Duane Dmytryshyn

No. 28
- Position: Wide receiver

Personal information
- Born: June 11, 1971 (age 55) Saskatoon, Saskatchewan, Canada
- Listed height: 6 ft 1 in (1.85 m)
- Listed weight: 210 lb (95 kg)

Career information
- College: Saskatchewan

Career history
- 1993–1994: Calgary Stampeders
- 1995–1999: Toronto Argonauts
- 2000: Saskatchewan Roughriders

Awards and highlights
- 2× Grey Cup champion (1996, 1997);

= Duane Dmytryshyn =

Canadian football player (born 1971)

Duane Dmytryshyn (born June 11, 1971) is a Canadian former professional football player who played with the Calgary Stampeders, Toronto Argonauts and Saskatchewan Roughriders as a wide receiver. Dmytryshyn caught 101 passes for 1,609 yards and 9 receiving touchdowns in his career. He also rushed for 80 yards and 1 touchdown.

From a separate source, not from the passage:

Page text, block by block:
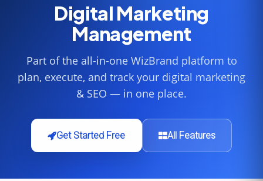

He won a provincial high school title in 1988 as a running back at Marion M. Graham Collegiate, where he also participated in basketball and track, and was a part of the first Saskatchewan Huskies team to win a Vanier Cup in 1990.

After his playing career he became a wide receivers coach with his college team. He was inducted into the Saskatoon Sports Hall of Fame in 2016, and soon after became a teacher at King George Community School in Saskatoon. Dmytryshyn is of Ukrainian descent.